Data extracted from a collection
※
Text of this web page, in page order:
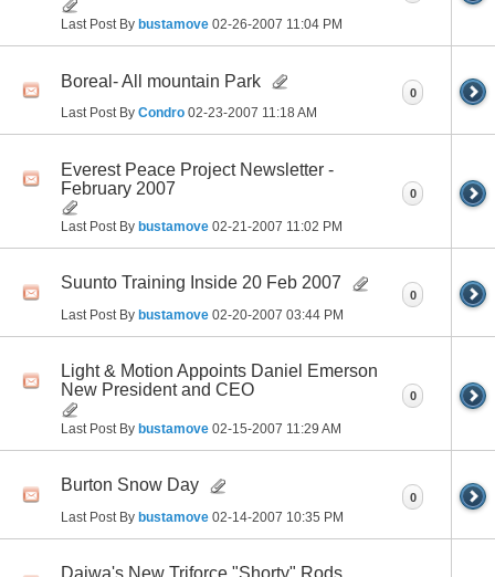
Last Post By bustamove 02-26-2007 11:04 PM
Boreal- All mountain Park
Last Post By Condro 02-23-2007 11:18 AM
0
Everest Peace Project Newsletter -
February 2007
Last Post By bustamove 02-21-2007 11:02 PM
0
Suunto Training Inside 20 Feb 2007
Last Post By bustamove 02-20-2007 03:44 PM
0
Light & Motion Appoints Daniel Emerson
New President and CEO
Last Post By bustamove 02-15-2007 11:29 AM
0
Burton Snow Day
Last Post By bustamove 02-14-2007 10:35 PM
0
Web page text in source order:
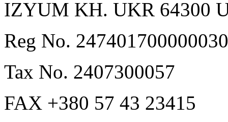
IZYUM KH. UKR 64300
Reg No.
Tax No. 2407300057
FAX +380 57 43 23415
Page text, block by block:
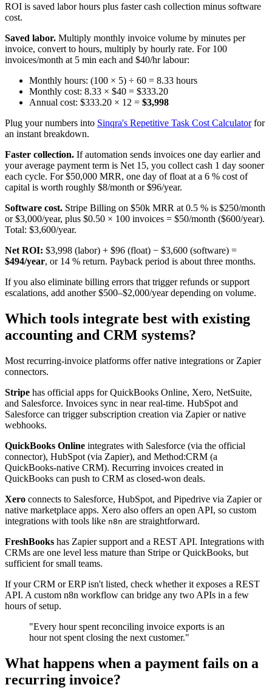
ROI is saved labor hours plus faster cash collection minus software
cost.
Saved labor. Multiply monthly invoice volume by minutes per
invoice, convert to hours, multiply by hourly rate. For 100
invoices/month at 5 min each and $40/hr labour:
Monthly hours: (100 × 5) ÷ 60 = 8.33 hours
Monthly cost: 8.33 × $40 = $333.20
Annual cost: $333.20 × 12 = $3,998
Plug your numbers into Sinqra's Repetitive Task Cost Calculatorfor
an instant breakdown.
Faster collection. If automation sends invoices one day earlier and
your average payment term is Net 15, you collect cash 1 day sooner
each cycle. For $50,000 MRR, one day of float at a 6 % cost of
capital is worth roughly $8/month or $96/year.
Software cost. Stripe Billing on $50k MRR at 0.5 % is $250/month
or $3,000/year, plus $0.50 × 100 invoices = $50/month ($600/year).
Total: $3,600/year.
Net ROI: $3,998 (labor) + $96 (float) − $3,600 (software) =
$494/year, or 14 % return. Payback period is about three months.
If you also eliminate billing errors that trigger refunds or support
escalations, add another $500–$2,000/year depending on volume.
Which tools integrate best with existing
accounting and CRM systems?
Most recurring-invoice platforms offer native integrations or Zapier
connectors.
Stripe has official apps for QuickBooks Online, Xero, NetSuite,
and Salesforce. Invoices sync in near real-time. HubSpot and
Salesforce can trigger subscription creation via Zapier or native
webhooks.
QuickBooks Online integrates with Salesforce (via the official
connector), HubSpot (via Zapier), and Method:CRM (a
QuickBooks-native CRM). Recurring invoices created in
QuickBooks can push to CRM as closed-won deals.
Xero connects to Salesforce, HubSpot, and Pipedrive via Zapier or
native marketplace apps. Xero also offers an open API, so custom
integrations with tools like n8n are straightforward.
FreshBooks has Zapier support and a REST API. Integrations with
CRMs are one level less mature than Stripe or QuickBooks, but
sufficient for small teams.
If your CRM or ERP isn't listed, check whether it exposes a REST
API. A custom n8n workflow can bridge any two APIs in a few
hours of setup.
"Every hour spent reconciling invoice exports is an
hour not spent closing the next customer."
What happens when a payment fails on a
recurring invoice?
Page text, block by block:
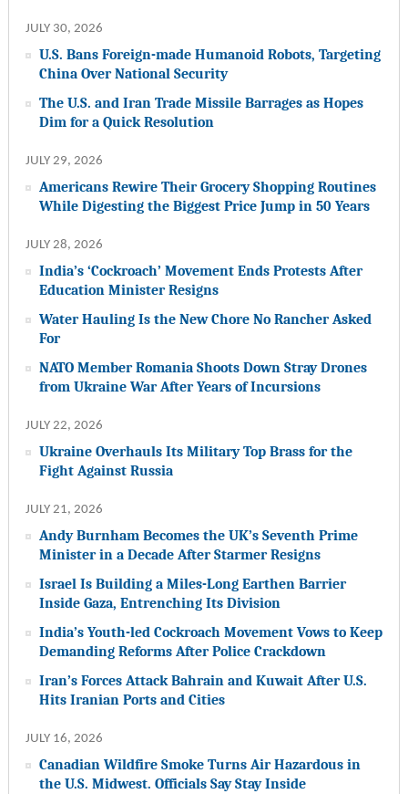
JULY 30, 2026
U.S. Bans Foreign-made Humanoid Robots, Targeting
China Over National Security
The U.S. and Iran Trade Missile Barrages as Hopes
Dim for a Quick Resolution
JULY 29, 2026
Americans Rewire Their Grocery Shopping Routines
While Digesting the Biggest Price Jump in 50 Years
JULY 28, 2026
India’s ‘Cockroach’ Movement Ends Protests After
Education Minister Resigns
Water Hauling Is the New Chore No Rancher Asked
For
NATO Member Romania Shoots Down Stray Drones
from Ukraine War After Years of Incursions
JULY 22, 2026
Ukraine Overhauls Its Military Top Brass for the
Fight Against Russia
JULY 21, 2026
Andy Burnham Becomes the UK’s Seventh Prime
Minister in a Decade After Starmer Resigns
Israel Is Building a Miles-Long Earthen Barrier
Inside Gaza, Entrenching Its Division
India’s Youth-led Cockroach Movement Vows to Keep
Demanding Reforms After Police Crackdown
Iran’s Forces Attack Bahrain and Kuwait After U.S.
Hits Iranian Ports and Cities
JULY 16, 2026
Canadian Wildfire Smoke Turns Air Hazardous in
the U.S. Midwest. Officials Say Stay Inside
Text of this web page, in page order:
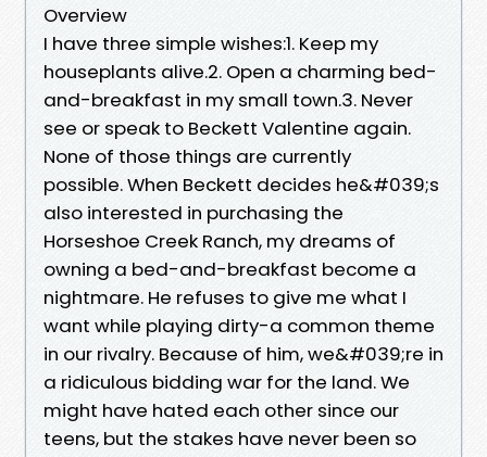
Overview
I have three simple wishes:1. Keep my
houseplants alive.2. Open a charming bed-
and-breakfast in my small town.3. Never
see or speak to Beckett Valentine again.
None of those things are currently
possible. When Beckett decides he&#039;s
also interested in purchasing the
Horseshoe Creek Ranch, my dreams of
owning a bed-and-breakfast become a
nightmare. He refuses to give me what I
want while playing dirty-a common theme
in our rivalry. Because of him, we&#039;re in
a ridiculous bidding war for the land. We
might have hated each other since our
teens, but the stakes have never been so
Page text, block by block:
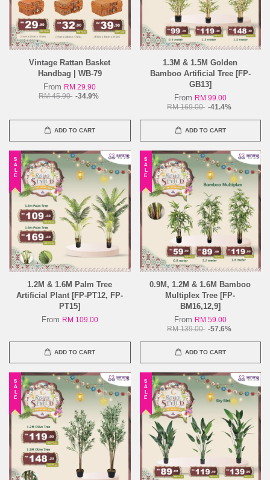
Vintage Rattan Basket
Handbag | WB-79
From RM 29.90
RM 45.90 -34.9%
ADD TO CART
1.3M & 1.5M Golden
Bamboo Artificial Tree [FP-
GB13]
From RM 99.00
RM 169.00 -41.4%
ADD TO CART
SALE
1.2M & 1.6M Palm Tree
Artificial Plant [FP-PT12, FP-
PT15]
From RM 109.00
ADD TO CART
SALE
0.9M, 1.2M & 1.6M Bamboo
Multiplex Tree [FP-
BM16,12,9]
From RM 59.00
RM 139.00 -57.6%
ADD TO CART
SALE SALE
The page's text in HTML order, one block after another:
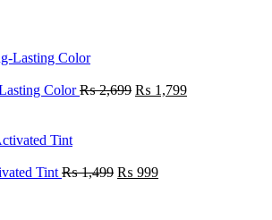
Color₨2,699 ₨ 1,799
Tint ₨1,499 ₨ 999
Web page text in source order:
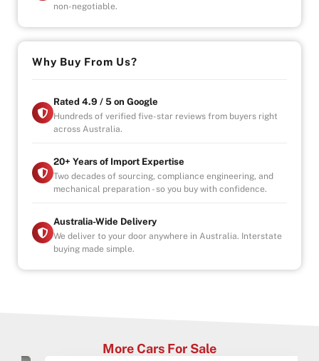
non-negotiable.
Why Buy From Us?
Rated 4.9 / 5 on Google
Hundreds of verified five-star reviews from buyers right
across Australia.
20+ Years of Import Expertise
Two decades of sourcing, compliance engineering, and
mechanical preparation - so you buy with confidence.
Australia-Wide Delivery
We deliver to your door anywhere in Australia. Interstate
buying made simple.
More Cars For Sale
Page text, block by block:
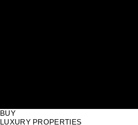
BUY
LUXURY PROPERTIES
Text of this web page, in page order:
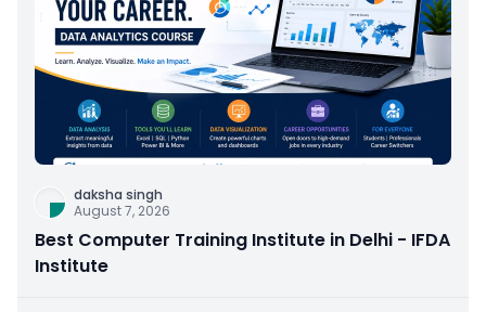
daksha singh
August 7, 2026
Best Computer Training Institute in Delhi - IFDA
Institute
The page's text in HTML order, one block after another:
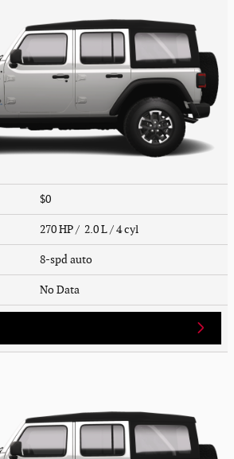
$0
270 HP / 2.0 L / 4 cyl
8-spd auto
No Data
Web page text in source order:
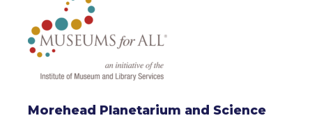
Morehead Planetarium and Science
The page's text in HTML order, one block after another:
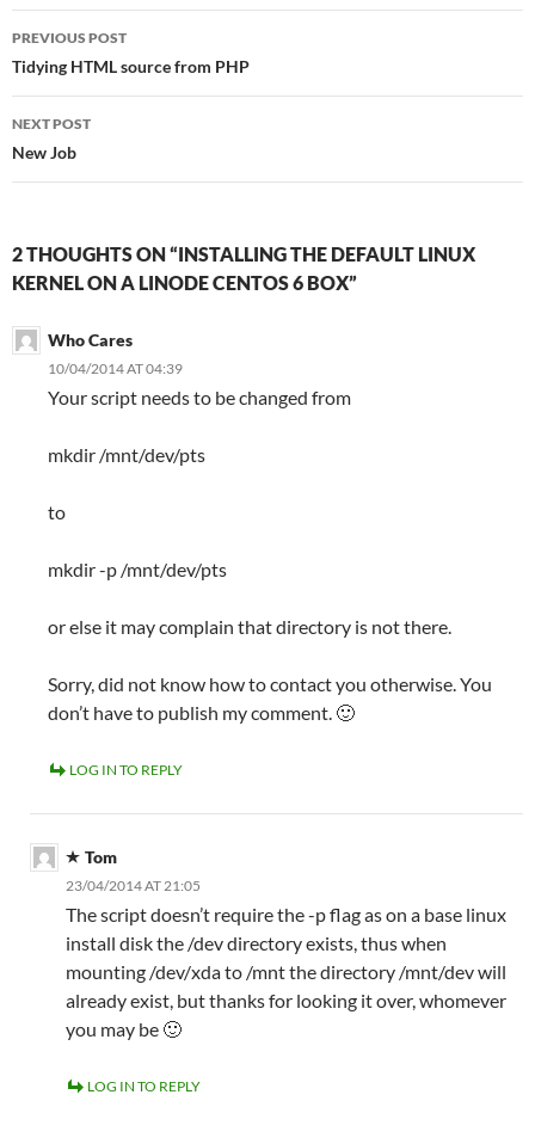
Post
navigation
PREVIOUS POST
Tidying HTML source from PHP
NEXT POST
New Job
2 THOUGHTS ON “INSTALLING THE DEFAULT LINUX
KERNEL ON A LINODE CENTOS 6 BOX”
Who Cares
10/04/2014 AT 04:39
Your script needs to be changed from
mkdir /mnt/dev/pts
to
mkdir -p /mnt/dev/pts
or else it may complain that directory is not there.
Sorry, did not know how to contact you otherwise. You
don’t have to publish my comment. 🙂
LOG IN TO REPLY
Tom
23/04/2014 AT 21:05
The script doesn’t require the -p flag as on a base linux
install disk the /dev directory exists, thus when
mounting /dev/xda to /mnt the directory /mnt/dev will
already exist, but thanks for looking it over, whomever
you may be 🙂
LOG IN TO REPLY
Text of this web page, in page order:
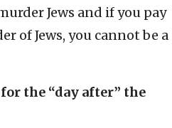
Jews and if you pay
of Jews, you cannot be a
the “day after” the
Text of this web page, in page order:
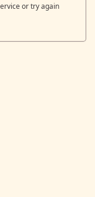
or try again
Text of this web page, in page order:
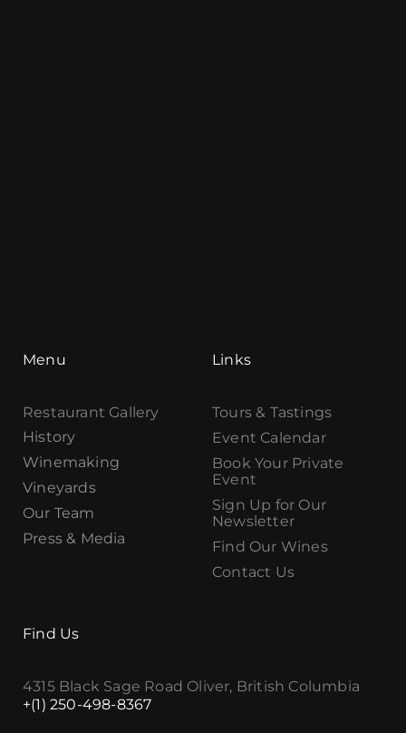
Menu
Restaurant Gallery
History
Winemaking
Vineyards
Our Team
Press & Media
Links
Tours & Tastings
Event Calendar
Book Your Private
Event
Sign Up for Our
Newsletter
Find Our Wines
Contact Us
Find Us
4315 Black Sage Road Oliver, British Columbia
+(1) 250-498-8367
※
Look through the entries above for the word "Artificial". Copy every line where it shows up.

**Exercise output**
Bamboo Artificial Tree [FP-
Artificial Plant [FP-PT12, FP-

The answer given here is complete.